I am an Apache HDFS/HBase developer and debugging the slow buffered io
issue on ext4. I saw some slow sys_write caused by:
(mount -o noatime)
0xffffffff814ed1c3 : io_schedule+0x73/0xc0 [kernel]
0xffffffff81110b4d : sync_page+0x3d/0x50 [kernel]
0xffffffff814eda2a : __wait_on_bit_lock+0x5a/0xc0 [kernel]
0xffffffff81110ae7 : __lock_page+0x67/0x70 [kernel]
0xffffffff81111abc : find_lock_page+0x4c/0x80 [kernel]
0xffffffff81111b3a : grab_cache_page_write_begin+0x4a/0xc0 [kernel]
0xffffffffa00d05d4 : ext4_da_write_begin+0xb4/0x200 [ext4]
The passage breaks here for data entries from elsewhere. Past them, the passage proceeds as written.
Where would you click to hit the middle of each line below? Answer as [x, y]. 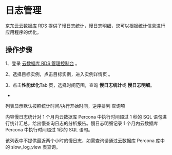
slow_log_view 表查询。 [36, 147]
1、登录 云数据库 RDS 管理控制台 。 [43, 63]
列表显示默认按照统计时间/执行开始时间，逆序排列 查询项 [65, 106]
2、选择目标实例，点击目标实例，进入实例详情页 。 [59, 74]
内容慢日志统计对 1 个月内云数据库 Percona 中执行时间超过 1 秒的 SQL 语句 [84, 117]
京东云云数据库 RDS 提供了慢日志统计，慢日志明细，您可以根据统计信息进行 [85, 26]
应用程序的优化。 [23, 32]
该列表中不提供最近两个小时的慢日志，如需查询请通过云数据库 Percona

seems caused by delay allocation, right? so i reran with "mount -o
noatime,,nodiratime,data=writeback,nodelalloc", unfortunately, i saw
another stack trace contributing high latency:
0xffffffff811a9416 : __wait_on_buffer+0x26/0x30 [kernel]
0xffffffffa0123564 : ext4_mb_init_cache+0x234/0x9f0 [ext4]
0xffffffffa0123e3e : ext4_mb_init_group+0x11e/0x210 [ext4]
0xffffffffa0123ffd : ext4_mb_good_group+0xcd/0x110 [ext4]
0xffffffffa01276eb : ext4_mb_regular_allocator+0x19b/0x410 [ext4]
0xffffffffa0127ced : ext4_mb_new_blocks+0x38d/0x560 [ext4]
0xffffffffa011dfc3 : ext4_ext_get_blocks+0x1113/0x1a10 [ext4]
0xffffffffa00fb335 : ext4_get_blocks+0xf5/0x2a0 [ext4]
0xffffffffa00fbdad : ext4_get_block+0xbd/0x120 [ext4]
0xffffffff811ab27b : __block_prepare_write+0x1db/0x570 [kernel]
0xffffffff811ab8cc : block_write_begin_newtrunc+0x5c/0xd0 [kernel]
0xffffffff811abcd3 : block_write_begin+0x43/0x90 [kernel]
0xffffffffa00fe408 : ext4_write_begin+0x1b8/0x2d0 [ext4]
and from HDFS/HBASE side, also no obvious improvement be found.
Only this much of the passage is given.